– И на что бы так много! – горестно сказал побледневший жид, развязывая кожаный мешок свой; но он счастлив был, что в его кошельке не было более и что гайдук далее ста не умел считать. – Пан, пан! уйдем скорее! Видите, какой тут нехороший народ! – сказал Янкель, заметивши, что гайдук перебирал на руке деньги, как бы жалея о том, что не запросил более.
– Что ж ты, чертов гайдук, – сказал Бульба, деньги взял, а показать и не думаешь? Нет, ты должен показать. Уж когда деньги получил, то ты не вправе теперь отказать.
– Ступайте, ступайте к дьяволу! а не то я сию минуту дам знать, и вас тут… Уносите ноги, говорю я вам, скорее!
– Пан! пан! пойдем! Ей-богу, пойдем! Цур им! Пусть им приснится такое, что плевать нужно, – кричал бедный Янкель.
Бульба медленно, потупив голову, оборотился и шел назад, преследуемый укорами Янкеля, которого ела грусть при мысли о даром потерянных червонцах.
– И на что бы трогать? Пусть бы, собака, бранился! То уже такой народ, что не может не браниться! Ох, вей мир, какое счастие посылает бог людям! Сто червонцев за то только, что прогнал нас! А наш брат: ему и пейсики оборвут, и из морды сделают такое, что и глядеть не можно, а никто не даст ста червонных.

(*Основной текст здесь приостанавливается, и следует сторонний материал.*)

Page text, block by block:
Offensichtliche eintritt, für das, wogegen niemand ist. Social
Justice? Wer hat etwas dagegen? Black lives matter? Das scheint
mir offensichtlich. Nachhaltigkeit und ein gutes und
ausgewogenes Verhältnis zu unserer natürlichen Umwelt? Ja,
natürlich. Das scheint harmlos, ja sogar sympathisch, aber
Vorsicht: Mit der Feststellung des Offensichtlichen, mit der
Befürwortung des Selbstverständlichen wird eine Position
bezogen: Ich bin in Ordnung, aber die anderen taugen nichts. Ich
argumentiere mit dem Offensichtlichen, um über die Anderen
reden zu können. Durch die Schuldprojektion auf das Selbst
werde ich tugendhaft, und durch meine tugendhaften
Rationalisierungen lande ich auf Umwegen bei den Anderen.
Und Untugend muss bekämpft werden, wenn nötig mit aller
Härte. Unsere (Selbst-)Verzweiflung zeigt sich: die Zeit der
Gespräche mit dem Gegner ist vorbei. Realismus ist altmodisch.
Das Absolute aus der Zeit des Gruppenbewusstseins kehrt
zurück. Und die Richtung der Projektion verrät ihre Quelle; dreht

О, боже мой! боже милосердый!
Но неудача эта гораздо более имела влияния на Бульбу; она выражалась пожирающим пламенем в его глазах.
– Пойдем! – сказал он вдруг, как бы встряхнувшись. – Пойдем на площадь. Я хочу посмотреть, как его будут мучить.

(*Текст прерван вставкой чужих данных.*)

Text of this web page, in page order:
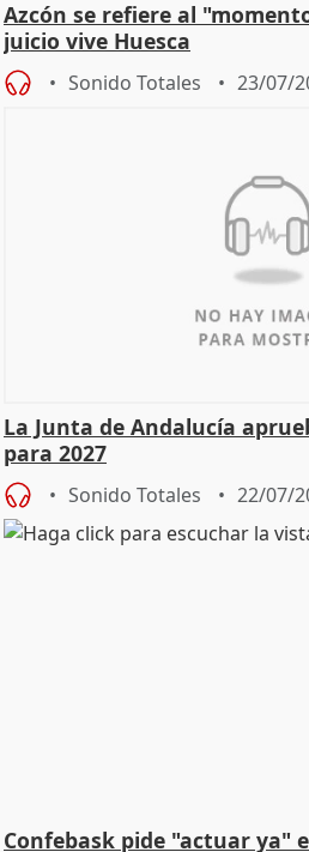
Azcón se refiere al
juicio vive Huesca
Sonido Totales 23/07/
La Junta de Andalucía
para 2027
Sonido Totales 22/07/
Confebask pide "actuar ya"
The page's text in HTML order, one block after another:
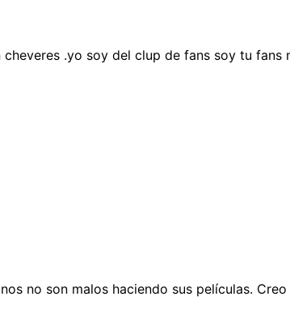
.yo soy del clup de fans soy tu
no son malos haciendo sus películas.

– Ой, пан! зачем ходить? Ведь нам этим не помочь уже.
– Пойдем! – упрямо сказал Бульба, и жид, как нянька, вздыхая, побрел вслед за ним.
Площадь, на которой долженствовала производиться казнь, нетрудно было отыскать: народ валил туда со всех сторон. В тогдашний грубый век это составляло одно из занимательнейших зрелищ не только для черни, но и для высших классов. Множество старух, самых набожных, множество молодых девушек и женщин, самых трусливых, которым после всю ночь грезились окровавленные трупы, которые кричали спросонья так громко, как только может крикнуть пьяный гусар, не пропускали, однако же, случая полюбопытствовать. «Ах, какое мученье!» – кричали из них многие с истерическою лихорадкою, закрывая глаза и отворачиваясь; однако же простаивали иногда довольное время. Иной, и рот разинув, и руки вытянув вперед, желал бы вскочить всем на головы, чтобы оттуда посмотреть повиднее. Из толпы узких, небольших и обыкновенных голов высовывал свое толстое лицо мясник, наблюдал весь процесс с видом знатока и разговаривал односложными словами с оружейным мастером, которого называл кумом, потому что в праздничный день напивался с ним в одном шинке. Иные рассуждали с жаром, другие даже держали пари; но большая часть была таких, которые на весь мир и на все, что ни случается в свете, смотрят, ковыряя пальцем в своем носу. На переднем плане, возле самых усачей, составлявших городовую гвардию, стоял молодой шляхтич или казавшийся шляхтичем, в военном костюме, который надел на себя решительно все, что у него ни было, так что на его квартире оставалась только изодранная рубашка да старые сапоги. Две цепочки, одна сверх другой, висели у него на шее с каким-то дукатом. Он стоял с коханкою своею, Юзысею, и беспрестанно оглядывался, чтобы кто-нибудь не замарал ее шелкового платья. Он ей растолковал совершенно все, так что уже решительно не можно было ничего прибавить. «Вот это, душечка Юзыся, – говорил он, – весь народ, что вы видите, пришел затем, чтобы посмотреть, как будут казнить преступников. А вот тот, душечка, что, вы видите, держит в руках секиру и другие инструменты, – то палач, и он будет казнить. И как начнет колесовать и другие делать муки, то преступник еще будет жив; а как отрубят голову, то он, душечка, тотчас и умрет. Прежде будет кричать и двигаться, но как только отрубят голову, тогда ему не можно будет ни кричать, ни есть, ни пить, оттого что у него, душечка, уже больше не будет головы».